And she said the words back, and Trager realized that they meant nothing to him. Over and over again they said the things each wanted to hear, and both of them knew they were pretending.

They tried hard. But when he reached out, like an actor caught in his role, doomed to play out the same part over and over again, when he reached out his hand and touched her cheek — the skin was smooth and soft and lovely. And wet with tears.

IV

Echoes

“I don’t want to hurt you,” said Donelly, shuffling and looking guilty, until Trager felt ashamed for having hurt a friend.

He touched her cheek, and she spun away from him.

“I never wanted to hurt you,” Josie said, and Trager was sad. She had given him so much; he’d only made her guilty. Yes, he was hurt, but a stronger man would never have let her know.

“I’m sorry, I don’t,” Laurel said. And Trager was lost. What had he done, where was his fault, how had he ruined it? She had been so sure. They had had so much.

He touched her cheek, and she wept.

How many times can you speak them, his voice echoed, speak them and believe them, like you believed them the first time you said them?

The wind was dark and dust heavy, the sky throbbed painfully with flickering scarlet flame. In the pit, in the darkness, stood a young woman with goggles and a filtermask and short brown hair and answers. “It breaks down, it breaks down, it breaks down, and they keep sending it out,” she said. “Should realize that something is wrong.
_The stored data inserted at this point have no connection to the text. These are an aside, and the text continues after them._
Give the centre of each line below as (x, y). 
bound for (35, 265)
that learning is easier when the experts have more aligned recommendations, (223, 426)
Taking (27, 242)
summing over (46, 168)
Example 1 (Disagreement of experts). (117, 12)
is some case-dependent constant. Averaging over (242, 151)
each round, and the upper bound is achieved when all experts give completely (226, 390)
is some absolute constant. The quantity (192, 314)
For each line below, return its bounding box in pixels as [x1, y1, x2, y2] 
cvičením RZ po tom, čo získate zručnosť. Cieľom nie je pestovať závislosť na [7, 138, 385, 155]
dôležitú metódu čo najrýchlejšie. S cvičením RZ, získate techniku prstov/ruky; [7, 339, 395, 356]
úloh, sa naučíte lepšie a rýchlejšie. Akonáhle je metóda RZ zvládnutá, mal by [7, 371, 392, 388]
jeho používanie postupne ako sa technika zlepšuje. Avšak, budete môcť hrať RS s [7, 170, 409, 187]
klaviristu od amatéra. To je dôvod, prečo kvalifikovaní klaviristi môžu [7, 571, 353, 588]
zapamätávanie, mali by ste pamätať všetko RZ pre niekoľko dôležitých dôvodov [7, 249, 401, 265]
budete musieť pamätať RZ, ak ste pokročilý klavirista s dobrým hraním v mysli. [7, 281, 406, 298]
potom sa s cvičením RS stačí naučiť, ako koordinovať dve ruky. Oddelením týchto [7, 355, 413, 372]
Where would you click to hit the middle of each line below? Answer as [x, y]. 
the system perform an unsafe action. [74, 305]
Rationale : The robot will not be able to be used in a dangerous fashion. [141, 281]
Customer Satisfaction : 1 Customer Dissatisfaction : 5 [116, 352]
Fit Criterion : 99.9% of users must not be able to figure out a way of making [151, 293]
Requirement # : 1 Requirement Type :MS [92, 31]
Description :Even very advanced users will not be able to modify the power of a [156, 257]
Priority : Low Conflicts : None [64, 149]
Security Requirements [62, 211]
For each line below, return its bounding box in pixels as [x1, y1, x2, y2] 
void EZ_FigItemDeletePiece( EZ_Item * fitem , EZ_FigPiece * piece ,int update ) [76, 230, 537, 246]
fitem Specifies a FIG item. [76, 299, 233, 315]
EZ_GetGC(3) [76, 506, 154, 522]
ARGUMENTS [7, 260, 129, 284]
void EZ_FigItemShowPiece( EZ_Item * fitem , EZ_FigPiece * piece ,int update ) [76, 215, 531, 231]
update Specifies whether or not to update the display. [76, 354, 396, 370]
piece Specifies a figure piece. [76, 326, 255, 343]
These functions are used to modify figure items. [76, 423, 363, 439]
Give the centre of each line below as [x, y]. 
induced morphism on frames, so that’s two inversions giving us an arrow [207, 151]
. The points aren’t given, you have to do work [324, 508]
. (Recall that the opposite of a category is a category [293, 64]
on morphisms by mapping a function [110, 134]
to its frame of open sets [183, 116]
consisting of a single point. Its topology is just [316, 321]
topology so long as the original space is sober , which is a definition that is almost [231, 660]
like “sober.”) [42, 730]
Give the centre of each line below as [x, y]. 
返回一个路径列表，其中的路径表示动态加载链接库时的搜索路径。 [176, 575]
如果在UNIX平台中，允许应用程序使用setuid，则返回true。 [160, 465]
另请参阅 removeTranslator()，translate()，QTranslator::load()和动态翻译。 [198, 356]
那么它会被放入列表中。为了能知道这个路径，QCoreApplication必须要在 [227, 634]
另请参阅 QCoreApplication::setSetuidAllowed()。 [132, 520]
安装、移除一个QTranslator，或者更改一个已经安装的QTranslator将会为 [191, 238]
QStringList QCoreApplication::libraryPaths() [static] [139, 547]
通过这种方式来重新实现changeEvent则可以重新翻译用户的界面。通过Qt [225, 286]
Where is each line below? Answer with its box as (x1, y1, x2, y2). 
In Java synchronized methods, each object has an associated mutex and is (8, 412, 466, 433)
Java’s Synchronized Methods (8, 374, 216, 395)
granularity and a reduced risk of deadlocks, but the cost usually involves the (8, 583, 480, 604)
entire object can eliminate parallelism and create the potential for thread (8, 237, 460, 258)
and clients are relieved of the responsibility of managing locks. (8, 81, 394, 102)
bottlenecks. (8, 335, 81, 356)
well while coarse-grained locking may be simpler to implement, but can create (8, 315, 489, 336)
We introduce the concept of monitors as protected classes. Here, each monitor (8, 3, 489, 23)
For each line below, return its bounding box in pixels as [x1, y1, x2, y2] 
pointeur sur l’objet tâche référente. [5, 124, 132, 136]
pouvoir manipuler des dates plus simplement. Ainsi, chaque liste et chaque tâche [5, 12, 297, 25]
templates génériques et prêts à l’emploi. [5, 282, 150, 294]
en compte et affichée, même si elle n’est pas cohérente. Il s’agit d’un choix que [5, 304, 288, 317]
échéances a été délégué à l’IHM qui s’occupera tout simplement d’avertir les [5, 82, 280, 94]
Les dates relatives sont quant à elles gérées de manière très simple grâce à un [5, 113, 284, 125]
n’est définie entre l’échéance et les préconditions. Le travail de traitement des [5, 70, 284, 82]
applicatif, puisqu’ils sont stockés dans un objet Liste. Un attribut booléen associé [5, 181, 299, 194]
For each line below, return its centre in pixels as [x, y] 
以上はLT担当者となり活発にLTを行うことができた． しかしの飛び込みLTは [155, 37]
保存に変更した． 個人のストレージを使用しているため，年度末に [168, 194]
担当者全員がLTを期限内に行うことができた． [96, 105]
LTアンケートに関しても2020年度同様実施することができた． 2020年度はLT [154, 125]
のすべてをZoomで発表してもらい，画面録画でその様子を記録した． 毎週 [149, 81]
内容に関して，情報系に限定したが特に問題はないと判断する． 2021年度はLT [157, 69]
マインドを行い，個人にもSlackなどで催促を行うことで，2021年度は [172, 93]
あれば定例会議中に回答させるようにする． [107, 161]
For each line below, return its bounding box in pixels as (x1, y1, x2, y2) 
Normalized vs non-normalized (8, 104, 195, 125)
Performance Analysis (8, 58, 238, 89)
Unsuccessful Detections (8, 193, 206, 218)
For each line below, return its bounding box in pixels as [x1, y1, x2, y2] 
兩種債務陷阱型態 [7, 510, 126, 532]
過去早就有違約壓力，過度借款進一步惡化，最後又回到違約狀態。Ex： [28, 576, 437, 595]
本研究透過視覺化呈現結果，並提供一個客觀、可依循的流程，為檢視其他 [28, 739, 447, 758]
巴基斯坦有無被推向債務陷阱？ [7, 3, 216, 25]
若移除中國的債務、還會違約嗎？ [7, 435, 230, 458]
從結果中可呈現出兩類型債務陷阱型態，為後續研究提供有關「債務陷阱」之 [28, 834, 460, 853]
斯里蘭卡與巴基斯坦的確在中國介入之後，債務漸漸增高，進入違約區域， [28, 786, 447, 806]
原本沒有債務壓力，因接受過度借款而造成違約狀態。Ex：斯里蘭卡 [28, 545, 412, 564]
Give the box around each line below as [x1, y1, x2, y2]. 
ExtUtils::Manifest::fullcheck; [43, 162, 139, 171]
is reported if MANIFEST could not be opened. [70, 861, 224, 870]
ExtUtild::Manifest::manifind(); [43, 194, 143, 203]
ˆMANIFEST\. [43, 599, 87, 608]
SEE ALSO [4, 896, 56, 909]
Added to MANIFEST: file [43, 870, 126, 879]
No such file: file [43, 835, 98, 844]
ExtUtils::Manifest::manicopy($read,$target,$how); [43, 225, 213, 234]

After that many failures, it’s sheer self-delusion to think the thing’s going to work right next time out.”

The enemy corpse is huge and black, its torso rippling with muscle, a product of months of exercise, the biggest thing that Trager has ever faced. It advances across the sawdust in a slow, clumsy crouch, holding the gleaming broadsword in one hand. Trager watches it come from his chair atop one end of the fighting arena. The other corpsemaster is careful, cautious.